Wall teichoic acids of gram-positive bacteria

Abstract

The peptidoglycan layers of many gram-positive bacteria are densely functionalized with anionic glycopolymers known as wall teichoic acids (WTAs). These polymers play crucial roles in cell shape determination, regulation of cell division, and other fundamental aspects of gram-positive bacterial physiology. Additionally, WTAs are important in pathogenesis and play key roles in antibiotic resistance. We provide an overview of WTA structure and biosynthesis, review recent studies on the biological roles of these polymers, and highlight remaining questions. We also discuss prospects for exploiting WTA biosynthesis as a target for new therapies to overcome resistant infections.

Figure 1. Teichoic acid polymers are located within the gram-positive cell wall

Schematic of the gram-positive cell wall showing that wall teichoic acids are covalently anchored to peptidoglycan and lipoteichoic acids are tethered to the membrane. The WTAs extend beyond the PG layer, whereas fully extended LTAs may not be able to reach pass the PG layer.

Figure 2. Wall teichoic acid polymers share a common linkage unit, but exhibit structural diversity in their repeat units

A. The commonly characterized WTA linkage unit consists of a GroP-ManNAc-GlcNAc-Phosphate that is covalently attached to peptidoglycan. While the stereochemistry of the glycosidic linkage has not been clearly established, it is assumed to be retained as α based on predicted enzymatic catalysis. B. Four different classes of WTA repeat units found in gram-positive bacteria (90).
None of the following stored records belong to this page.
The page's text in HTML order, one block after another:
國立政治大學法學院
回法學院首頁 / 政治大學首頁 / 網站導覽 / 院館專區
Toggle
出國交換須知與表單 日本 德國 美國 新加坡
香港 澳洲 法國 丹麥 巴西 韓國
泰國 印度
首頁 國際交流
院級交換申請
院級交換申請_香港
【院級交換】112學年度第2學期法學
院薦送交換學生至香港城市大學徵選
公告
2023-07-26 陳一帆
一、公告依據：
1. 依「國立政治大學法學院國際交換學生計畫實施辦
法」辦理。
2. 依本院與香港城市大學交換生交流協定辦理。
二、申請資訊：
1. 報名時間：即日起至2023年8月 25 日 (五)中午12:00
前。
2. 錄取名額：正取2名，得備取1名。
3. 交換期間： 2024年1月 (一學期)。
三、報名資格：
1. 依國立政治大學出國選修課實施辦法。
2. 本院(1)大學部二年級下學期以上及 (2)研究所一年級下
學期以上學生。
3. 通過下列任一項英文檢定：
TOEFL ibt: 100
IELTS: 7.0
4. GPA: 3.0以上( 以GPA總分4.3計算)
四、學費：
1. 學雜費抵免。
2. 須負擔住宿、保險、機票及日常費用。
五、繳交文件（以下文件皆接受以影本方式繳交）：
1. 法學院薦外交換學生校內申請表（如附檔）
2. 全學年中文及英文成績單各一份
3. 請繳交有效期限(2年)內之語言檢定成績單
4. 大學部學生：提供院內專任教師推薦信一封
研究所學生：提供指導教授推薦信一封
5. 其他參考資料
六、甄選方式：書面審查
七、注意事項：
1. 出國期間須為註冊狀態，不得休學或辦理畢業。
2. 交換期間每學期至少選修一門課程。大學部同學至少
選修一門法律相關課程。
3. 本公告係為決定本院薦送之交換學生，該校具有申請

Figure 3. In different organisms wall teichoic acid biosynthesis begins with the same initial steps, but then the pathways diverge

A. The initial steps to WTA polymer formation that has been found in all thus far characterized pathways. B,C,D. The end stage intracellular steps to form the WTA polymer in B. subtilis 168 (B), B. subtilis W23 (C) and S. aureus (D). TarIJ reactions to form CDP-ribitol exist in both B. subtilis W23 and S. aureus. The α- and β- within the sugar denotes the stereochemistry of attachment. We have drawn α- and β-GlcNAc attachment to S. aureus occurring on the same strand, but it is possible that the TarS and TarM enzymes do not attach GlcNAc to the same polymer.
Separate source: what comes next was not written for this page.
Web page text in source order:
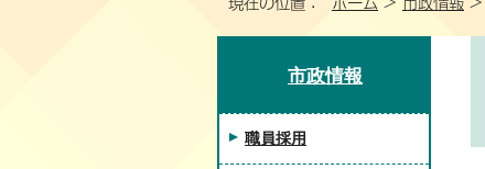
市政情報
職員採用

Figure 4. Wall teichoic acid polymer flipping and attachment to peptidoglycan in B. subtilis 168 proceeds through a series of enzymes

Graphical representation of the poly(GroP) WTA polymer in B. subtilis 168 transported through the cell membrane by TagGH. Homology suggests energy generated by TagH ATP hydrolysis drives a conformational change that allows for polymer transport. TagGH can presumably either thread the polymer through the membrane by the non-reducing end (A) or recognize the disaccharide linkage unit and flip the polymer across (B). Following transport (C), the polymer is covalently attached to PG by TagTUV. It is unknown whether the TagTUV enzymes work independently or together to ligate WTA to PG. The presumed energy source for this ligation reaction, which we designated as ATP hydrolysis, is undetermined. It remains unknown whether extracellular d-alanylation by DltABCD occurs before or after WTA is covalently attached to PG.

Figure 5

d-alanylation of teichoic acids. The DltABCD machinery is responsible for the activation and attachment of d-alanines to extracellular TAs. Many questions remain regarding the roles of DltB and DltD, the nature of their substrates, and whether d-alanine transesterification is enzymatically catalyzed.

Figure 6. Wall teichoic acid biosynthetic enzymes are potential antibiotic targets

Schematic showing the three types of antibacterial targets present in the S. aureus WTA pathway. Enzymes that are traditional, β-lactam potentiators, or antivirulence antimicrobial targets are boxed. The three chemical structures illustrated are small molecules that are known to inhibit the WTA enzymes, TarO, TarG, and DltA.